AVAILABLE RECORDS
^^^^^^^^

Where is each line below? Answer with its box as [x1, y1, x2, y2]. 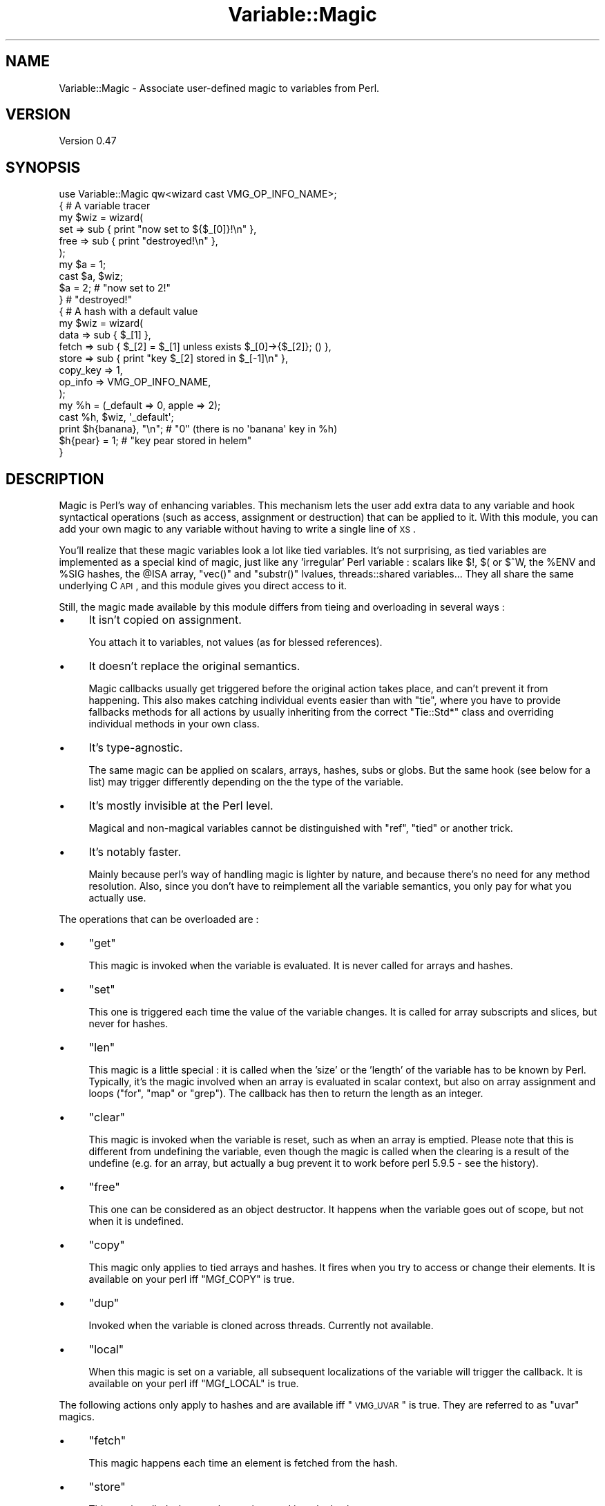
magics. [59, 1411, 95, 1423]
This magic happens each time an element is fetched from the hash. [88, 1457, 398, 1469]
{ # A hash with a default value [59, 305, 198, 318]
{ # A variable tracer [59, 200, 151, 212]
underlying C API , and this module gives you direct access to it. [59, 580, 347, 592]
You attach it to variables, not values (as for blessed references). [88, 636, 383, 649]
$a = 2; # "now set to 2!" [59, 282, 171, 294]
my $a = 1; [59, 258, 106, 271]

^^^^^^^^

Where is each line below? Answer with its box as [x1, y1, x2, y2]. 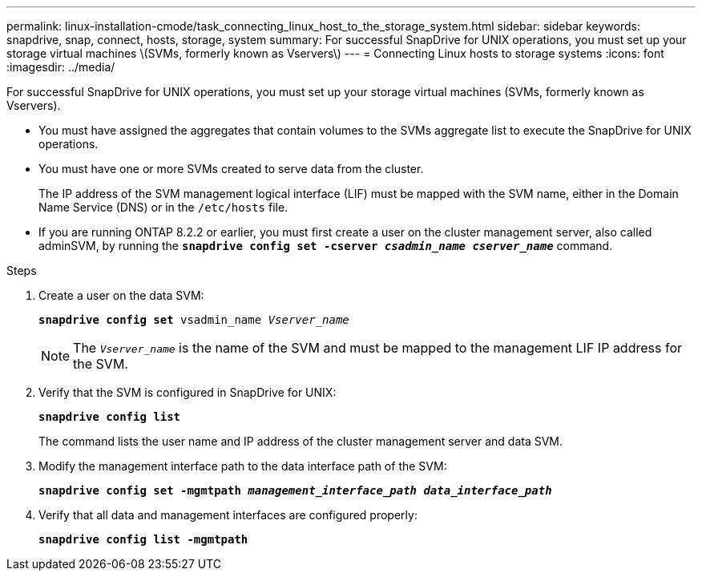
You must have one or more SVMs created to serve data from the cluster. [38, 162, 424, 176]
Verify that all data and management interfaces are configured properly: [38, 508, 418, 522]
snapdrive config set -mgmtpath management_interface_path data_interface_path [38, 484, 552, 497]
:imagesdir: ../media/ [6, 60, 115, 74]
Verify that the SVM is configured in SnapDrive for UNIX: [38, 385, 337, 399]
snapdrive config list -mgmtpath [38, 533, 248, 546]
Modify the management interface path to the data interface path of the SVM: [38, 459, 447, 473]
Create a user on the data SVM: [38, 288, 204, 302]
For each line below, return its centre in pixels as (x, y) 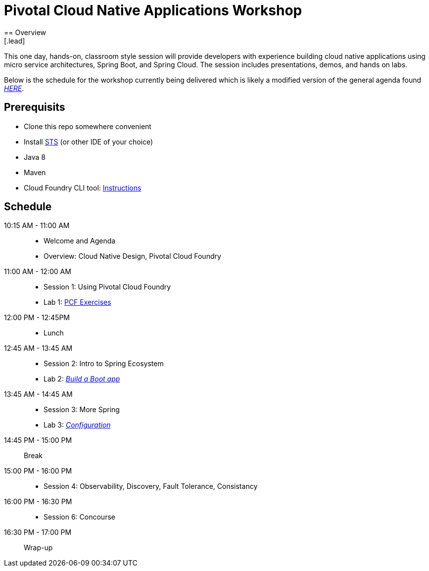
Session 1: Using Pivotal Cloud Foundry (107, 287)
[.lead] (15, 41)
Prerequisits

^^^^^^^^

EXERCISE INSTRUCTIONS
All lines above with "that" in them should be returned.

RESULT
Verify that all data and management interfaces are configured properly: [38, 508, 418, 522]
Verify that the SVM is configured in SnapDrive for UNIX: [38, 385, 337, 399]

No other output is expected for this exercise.